News Release – MLA Jagrup Brar ‘applies for welfare’ today as part of the Welfare Challenge

News Release – MLA Jagrup Brar ‘applies for welfare’ today as part of the Welfare Challenge

Today [January 3], after spending two days homeless waiting for the welfare office to open, Jagrup Brar ‘applied for welfare’ so he can get a place to live and start looking for work.  Brar, the MLA from Surrey Fleetwood, is taking part in a month long MLA Welfare Challenge issued by Raise the Rates, to bring awareness about poverty and low welfare rates in BC.
“I spent the morning standing in line at the welfare office, doing a 68 page on-line welfare application, and getting interviewed by a welfare worker,” Brar said at a news conference at the Surrey Urban Mission today.  “I learned that, unless you are homeless and in an immediate need for shelter, food or medical attention, in most cases it takes three weeks to get welfare.  You also have to look for work and ask friends and relatives for money in those three weeks.”
“This is how some people become homeless,” said Bill Hopwood of Raise the Rates. “The welfare office can tell them they have to look for work for three weeks before they can get a cheque, so without money you have nowhere to live.”

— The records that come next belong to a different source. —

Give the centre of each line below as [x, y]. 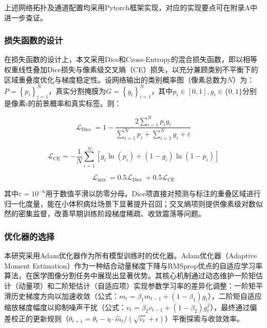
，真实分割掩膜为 [77, 90]
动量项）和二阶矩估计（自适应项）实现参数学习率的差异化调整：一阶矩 [137, 285]
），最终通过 [230, 307]
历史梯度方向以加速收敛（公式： [65, 295]
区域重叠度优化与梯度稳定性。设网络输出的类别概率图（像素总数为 [116, 79]
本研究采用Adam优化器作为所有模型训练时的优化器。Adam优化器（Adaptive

“Getting welfare is not easy,” added Brar.  “You need to have good ID, a resume, proof of a job search, records of employment, pay stubs, EI stubs, ICBC stubs, WCB stubs, income tax documents, bank statements, all financial records, information on RESPs, RRSPs, vehicle registrations and sometimes more.”

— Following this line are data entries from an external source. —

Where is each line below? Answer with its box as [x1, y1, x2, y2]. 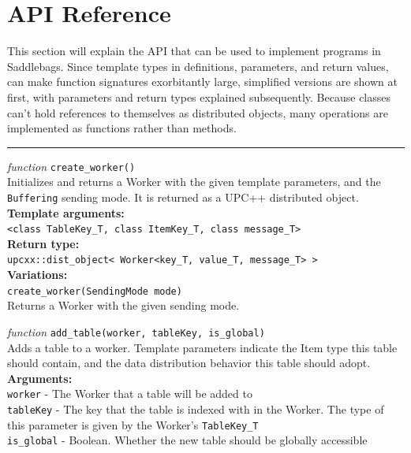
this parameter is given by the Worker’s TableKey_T [7, 416, 259, 433]
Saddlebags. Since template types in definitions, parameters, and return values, [7, 58, 389, 74]
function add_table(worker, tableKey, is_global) [7, 323, 265, 340]
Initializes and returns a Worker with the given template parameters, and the [7, 173, 381, 190]
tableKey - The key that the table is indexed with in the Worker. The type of [7, 401, 384, 418]
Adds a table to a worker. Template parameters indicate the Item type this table [7, 339, 398, 355]
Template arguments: [7, 204, 125, 221]
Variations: [7, 266, 68, 283]

“You also have to fill out a two page work search activities record that is a legal document,” explained Hopwood.
Hopwood then presented Brar with his ‘welfare cheque’ of $610, the amount a single person who is expected to work gets for one month. However there are many deductions.

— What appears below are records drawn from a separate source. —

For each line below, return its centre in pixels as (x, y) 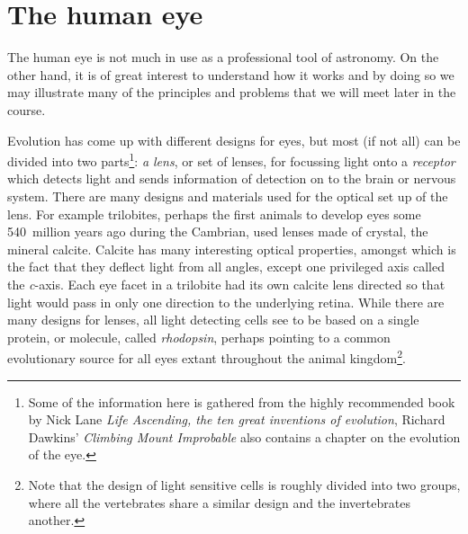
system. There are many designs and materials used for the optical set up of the (228, 196)
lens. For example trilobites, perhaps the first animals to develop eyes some (214, 214)
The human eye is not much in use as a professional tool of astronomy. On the (223, 57)
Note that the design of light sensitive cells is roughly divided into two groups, (244, 484)
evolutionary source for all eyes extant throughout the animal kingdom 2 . (207, 356)
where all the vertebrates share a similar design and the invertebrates (219, 502)
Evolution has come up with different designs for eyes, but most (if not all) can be (234, 140)
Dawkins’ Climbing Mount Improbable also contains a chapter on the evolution (244, 436)

The government allocates $375 of this amount for shelter but most housing costs more than that, and people have to take the extra amount out of their support payment of $235. After accounting for the extra cost of housing, damage deposit, a prorated amount for the supports portion of the cheque and bus tickets and a cell phone to look for work, Brar expects to have $108 left for food and other necessities.
Hopwood noted that the Dietitians of Canada say that a man of Brar’s age needs to spend $234 a month on food to have a nutritious diet.
“Instead of helping people get back on their feet, low welfare rates make it very difficult to survive, let along look for work,” said Hopwood.